++++ Information provided ++++

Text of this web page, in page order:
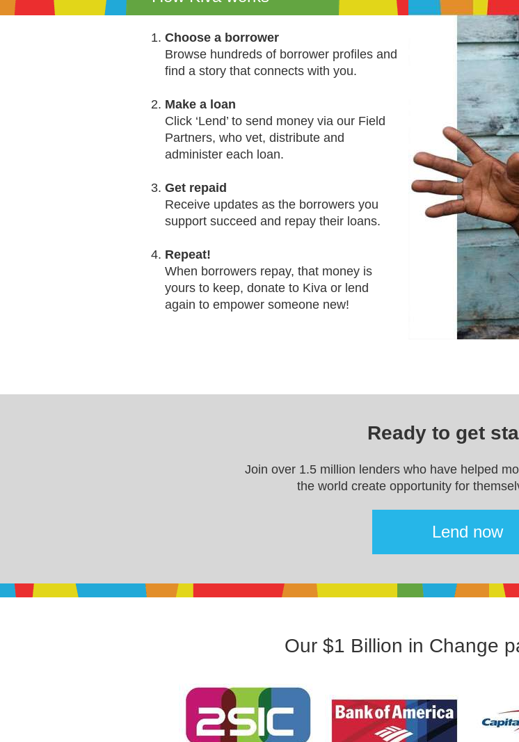
Choose a borrower
Browse hundreds of borrower profiles and
find a story that connects with you.
Make a loan
Click ‘Lend’ to send money via our Field
Partners, who vet, distribute and
administer each loan.
Get repaid
Receive updates as the borrowers you
support succeed and repay their loans.
Repeat!
When borrowers repay, that money is
yours to keep, donate to Kiva or lend
again to empower someone new!
Lend now
Ready to get
Join over 1.5 million lenders who have helped
the world create opportunity for
Our $1 Billion in Change

++++

Problem requirements: Copy out each line carrying the string "repay" from the data.

Response to the task:
support succeed and repay their loans.
When borrowers repay, that money is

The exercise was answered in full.